Personal information
- Full name: Paul Corrigan
- Date of birth: 30 July 1977 (age 48)
- Original team(s): Rythdale-Officer-Cardinia
- Draft: No. 43, 1996 National Draft
- Height: 185 cm (6 ft 1 in)
- Weight: 84 kg (185 lb)

Playing career^{1}
- Years: Club / Games (Goals)
- 1997–2000: Geelong / 53 (6)
- ^{1} Playing statistics correct to the end of 2001.

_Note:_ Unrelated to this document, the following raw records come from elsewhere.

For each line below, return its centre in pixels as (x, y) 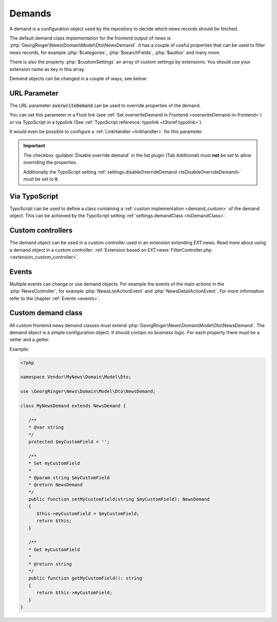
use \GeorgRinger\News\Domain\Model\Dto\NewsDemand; (88, 391)
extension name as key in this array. (47, 69)
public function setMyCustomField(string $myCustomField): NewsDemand (119, 499)
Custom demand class (46, 313)
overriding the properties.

= Paul Corrigan (footballer) =

Australian rules footballer

Paul Corrigan (born 30 July 1977) is a former Australian rules footballer who played with Geelong in the Australian Football League (AFL). Corrigan currently serves as the development coach at the Essendon Football Club.

==AFL career==
Corrigan was selected by Geelong with pick 43 in the 1996 National Draft, from the Melbourne Football Club, where he had played in the reserves. He made 53 appearances for Geelong from 1997 to 2000, then didn't play a senior game in 2001, instead winning the reserves best and fairest award.

==Coaching==
Corrigan returned to his original club, Rythdale-Officer-Cardinia, in 2002, as a playing coach, and was a member of their premiership team that year. He also played and coached at Old Haileybury. In 2013, Corrigan joined Essendon as a Development coach. Before coming to Essendon he had been a playing coach at South Barwon.